20 mars 2016

Kawa

Je suis assise sur cette chaise inconfortable au possible.
Dans cette cuisine qui est un peu la mienne depuis un mois. J'arrive toujours pas à expliquer aux autres. J'pense que je comprends pas moi même et que au fond, je m'en fiche de comprendre.
Je suis un bateau qui as pris le large. Je vogue au grée de chaque vague, sans boussole. Et on verra bien si je trouve un phare. Pas un phare d'ailleurs, un port plutôt. Un endroit où je pourrais reposer mon petit corps dodu. Où je pourrais prendre toute la place avec mes doutes mes colères et mes rires.
Quand je lis mes textes à voix haute dans cette cuisine, ça donne une sonorité très particulière aux mots. Quand je regarde par la fenêtre, c'est une nouvelle vue que je vois. La nuit, j'entends les trains entrer en gare et j'ai chaud. Bien trop chaud.
Le matin quand le réveil sonne j'ai du mal à me lever. Du mal à passer la porte. J'me demande combien de fois je vais encore passer cette fichue porte. J'me demande si il reste quoi que ce soit que je n'ai pas envahi ici.
Je suis de mauvaise humeur tout les matins, j'aimerais dormir mais ça se passe jamais comme ça. Même si ça m'agace au possible, ça finit par me faire rire. Je sais pas comment il fait, il me fait rire quand la colère monte. Il fait retomber toute la hargne qui se crée dans mon bide. Enfin je suis pas en colère le matin, juste extrêmement bougon. Il fait du bruit, il s'obstine à me raconter des trucs dont je me fou. Mais bon, je me réveille quand même. Je finis par m'assoir et j'accepte son café.

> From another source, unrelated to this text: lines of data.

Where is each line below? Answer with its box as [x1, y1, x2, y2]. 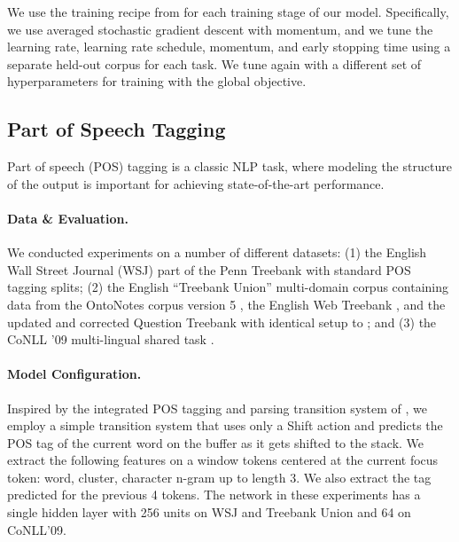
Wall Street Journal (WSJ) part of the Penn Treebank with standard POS [7, 260, 411, 279]
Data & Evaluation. [7, 208, 128, 227]
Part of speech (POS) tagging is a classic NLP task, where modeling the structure [7, 157, 452, 176]
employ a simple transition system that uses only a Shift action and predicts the [7, 416, 443, 435]
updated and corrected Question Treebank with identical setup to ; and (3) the [7, 312, 437, 331]
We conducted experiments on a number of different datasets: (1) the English [7, 243, 427, 262]
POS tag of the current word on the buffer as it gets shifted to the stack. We [7, 433, 424, 452]
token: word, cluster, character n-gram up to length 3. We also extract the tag [7, 467, 432, 486]

Je bois ce café trop fort tout les matins, et j'apprécie. Le café est vraiment dégueulasse en soi. Mais il représente tout ce qui se passe en ce moment, il me raccroche à la réalité. Le goût est trop fort, la tasse est trop chaude et ça brûle mes mains. Mais j'aime vivre ça tout les matins. J'aime attraper la tasse remplie qu'on me tend. Et peut être que bientôt, je serais loin de tout ça et ça me paraîtra comme un souvenir flou. Comme si j'avais tout fantasmé.
Il m'a dit que j'étais pas pareille qu'au début, que j'avais évoluer vite et que j'ai aucun vice.

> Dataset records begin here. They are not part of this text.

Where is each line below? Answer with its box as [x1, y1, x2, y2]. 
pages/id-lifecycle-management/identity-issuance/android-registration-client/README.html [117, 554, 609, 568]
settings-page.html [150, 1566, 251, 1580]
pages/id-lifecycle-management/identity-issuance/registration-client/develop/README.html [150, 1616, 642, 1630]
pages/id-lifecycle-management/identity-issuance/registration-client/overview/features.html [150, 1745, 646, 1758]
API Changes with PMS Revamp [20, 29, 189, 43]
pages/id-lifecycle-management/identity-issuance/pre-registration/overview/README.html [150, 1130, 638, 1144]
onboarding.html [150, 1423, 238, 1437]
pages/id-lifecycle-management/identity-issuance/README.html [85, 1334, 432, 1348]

Je crois que j'ai éveillé sa curiosité.
Je crois que je me plais de plus en plus.
Il m'arrive de déprimer bien sûr. Mais ça dure moins longtemps et j'en retire encore plus de force. Je suis comme ça moi, quand on me montre le chemin j'arrive à me débrouiller.
Si j'en parle aussi calmement c'est tout simplement que je ne pense jamais.

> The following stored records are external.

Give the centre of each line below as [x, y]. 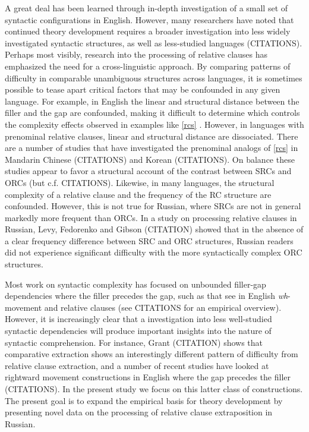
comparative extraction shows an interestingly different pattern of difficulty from [152, 354]
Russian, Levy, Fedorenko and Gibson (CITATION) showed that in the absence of [154, 229]
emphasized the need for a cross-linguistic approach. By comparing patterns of [148, 66]
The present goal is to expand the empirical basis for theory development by [144, 400]
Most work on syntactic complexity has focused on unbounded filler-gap [135, 284]
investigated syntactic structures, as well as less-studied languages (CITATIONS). [154, 42]
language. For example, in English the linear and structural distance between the [152, 101]
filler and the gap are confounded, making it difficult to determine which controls [152, 113]

Je ne me demande jamais ce qu'on est.
Je ne me demande jamais où je serais l'année prochaine.
Je ne me demande même pas comment sera demain.
Je prend juste le moment tel qu'il est quand il vient. J'ai lâché le volant et je continue d'accélérer.
Peut être que je serais triste à en chialer. Peut être qu'il aura plus mal que moi. Peut être que je serais déçu. Peut être que ça passera juste calmement, comme ça s'est installé.
Quand je suis ivre, je vois tout ses défauts qui dégoulinent de partout. Et ça me rassure. Parce que ça le rend accessible. Je suis plus en dessous, je me suis hissée à son niveau et j'ai arrêter de le voir comme je voulais l'imaginer. Et c'est vraiment pas le genre de gars que j'attendais. Mais c'est peut être mieux. Il faut arrêter de fantasmer les autres, de les imaginer comme on voudrait qu'ils soient, pour notre bien être. Ils nous apportent tellement plus en étant ce qu'ils sont : maladroit, blessant, lâches parfois sensibles ou snob.
Pour le moment je ne veux pas rentrer chez moi, ici je ne pense pas pareille, je peux évoluer sans le regard des autres. Ici j'ai une place pour pleurer, pour me mettre en colère, pour rire ou dormir.
Le temps, il s'écoule différemment.
C'est le café. Le café dégueulasse. Le café du matin.